Be generally the search rule that complete TKD just meets search engine, if TKD is imperfect, do not meet the search rule of search engine, so search engine may can not search for this page, or does not include this linked contents.Therefore, from sitemap, delete this URL and record reason when finding that TKD is imperfect.
Step 305, service platform judge whether page body content does not mate with TKD, if so, enter step 311, delete this URL and record reason from sitemap, if not, enter step 306.
In this step, according to the body matter in the page, judge the keyword whether occurred in text in TKD, whether the content of text is with the title of TKD with describe corresponding, if there is the keyword in TKD, the content of text is with the title of TKD and to describe be corresponding, and expression is mated, otherwise be unmatched.If do not mate, it is wrong to be so that text is arranged, or TKD arranges wrong, and these all can affect the search quality of search engine and affect the viewing experience of user.Therefore, from sitemap, delete this URL and record reason when finding whether page body content does not mate with TKD.
Step 306, service platform carry out keyword extraction to the content of the page, and to text contents extraction text eigenwert.
In this step, service platform can utilize existing algorithms of different to carry out keyword extraction to the content of the page, and to text contents extraction text eigenwert, the present invention is not limited.
Such as, keyword extraction can adopt existing TFIDF (termfrequency – inversedocumentfrequency, word frequency--inverted file frequency) algorithm, this algorithm mainly preserves all word informations with a dictionary, then according to value value sorts to dictionary, and last weighting resets the forward several words of name as keyword.Such as, to text contents extraction text eigenwert, can adopt based on the text feature of Context Framework or based on ontological text feature etc.
The keyword that the keyword of extraction and text eigenwert and service platform store by step 307, service platform and text eigenwert compare, check whether the situation existing and repeat to submit content to, if, enter step 311, from sitemap, delete this URL and record reason, if not, step 308 is entered.

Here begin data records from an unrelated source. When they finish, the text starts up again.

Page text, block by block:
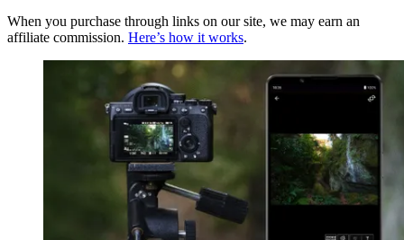
When you purchase through links on our site, we may earn an
affiliate commission. Here’s how it works.
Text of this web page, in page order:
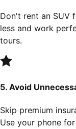
Don't rent an SUV
less and work
tours.
5. Avoid
Skip premium
Use your phone
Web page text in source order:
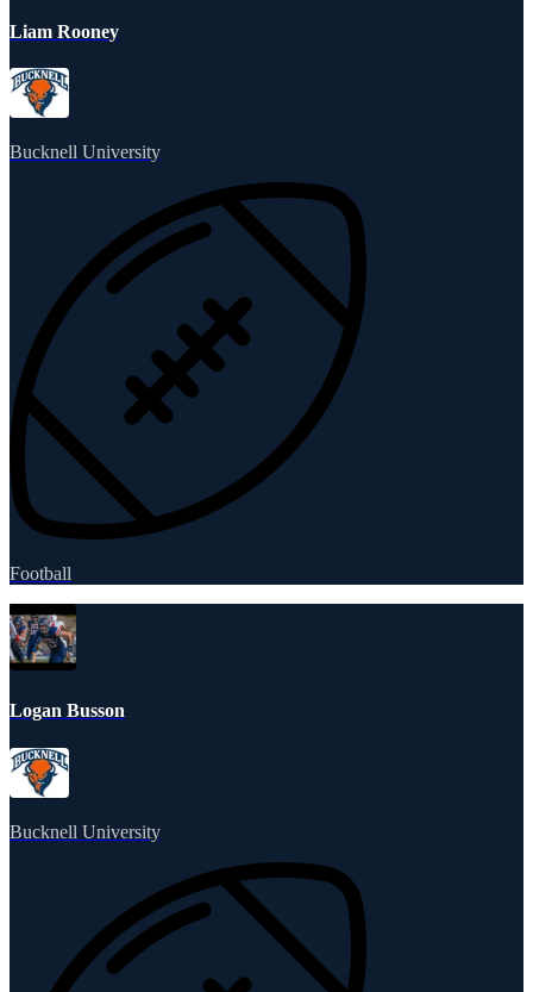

This step is compared by the keyword that the keyword of extraction and text eigenwert and service platform stored and text eigenwert, carry out the coupling of the text degree of correlation, if have found same keyword and text eigenwert at service platform, be judged as that content repeats.By this matching detection, thus the situation existing and repeat to submit content to can be checked whether.At service platform, prestore keyword and the text eigenwert of each page article be detected.
Step 308, the link of the keyword of extraction, text eigenwert and correspondence is preserved by service platform, for follow-up look into heavy used.
The new sitemap data that step 309, service platform generate after treatment obtain for search engine.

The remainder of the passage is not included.